The Man Who Wouldn't Die (20th Century-Fox, 1942)


by Mark Gabrish Conlan • Copyright © 2022 by Mark Gabrish Conlan • All rights reserved

Last night I looked for a movie on YouTube and found it in The Man Who Wouldn’t Die, a 1942 20th Century-Fox “B” starring Lloyd Nolan as private investigator Michael Shayne. Michael Shayne was the creation of pulp writer Davis Dresser, though he published the Shayne stories under the pseudonym “Brett Halliday.” In fact, Dresser wrote in all the standard pulp genres but used different names for each one, though the Michael Shayne mysteries he wrote as “Brett Halliday” were his most popular works and he even paid the character a back-handed tribute when he named his son “Halliday Dresser.” (Halliday Dresser’s sister was named Chloe.) 20th Century-Fox started a Michael Shayne mystery series in 1940 and kept it going for seven films, though only the first one, Michael Shayne: Private Detective, was actually based on a Dresser/”Halliday” story.
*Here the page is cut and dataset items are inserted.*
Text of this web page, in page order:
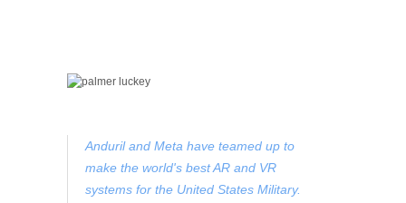
Anduril and Meta have teamed up to
make the world's best AR and VR
systems for the United States Military.
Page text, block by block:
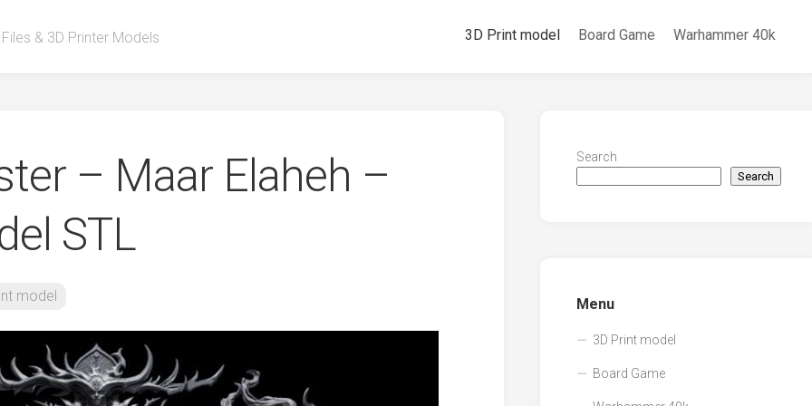
& 3D Printer Models 3D Print model Board Game Warhammer 40k
– Maar Elaheh –
STL
model
Search
Search
Menu
3D Print model
Board Game

Some years ago 20th Century-Fox put out a boxed set of the first four Shayne movies on DVD and Charles and I watched them together, though The Man Who Wouldn’t Die was the fifth in the series and therefore it wasn’t included in the box. (The one I most wanted to see was the seventh and last, Time to Kill, because it was based on the Philip Marlowe novel The High Window by Raymond Chandler, and like Chandler’s Fareewll, My Lovely – first bought by RKO for an entry in the Falcon “B” series called The Falcon Takes Over in 1942 and then filmed more or less come scritto as Murder, My Sweet two years later – The Hign Window was remade by Fox in 1947 as The Brasher Doubloon, after the rare coin that features prominently in the plot.)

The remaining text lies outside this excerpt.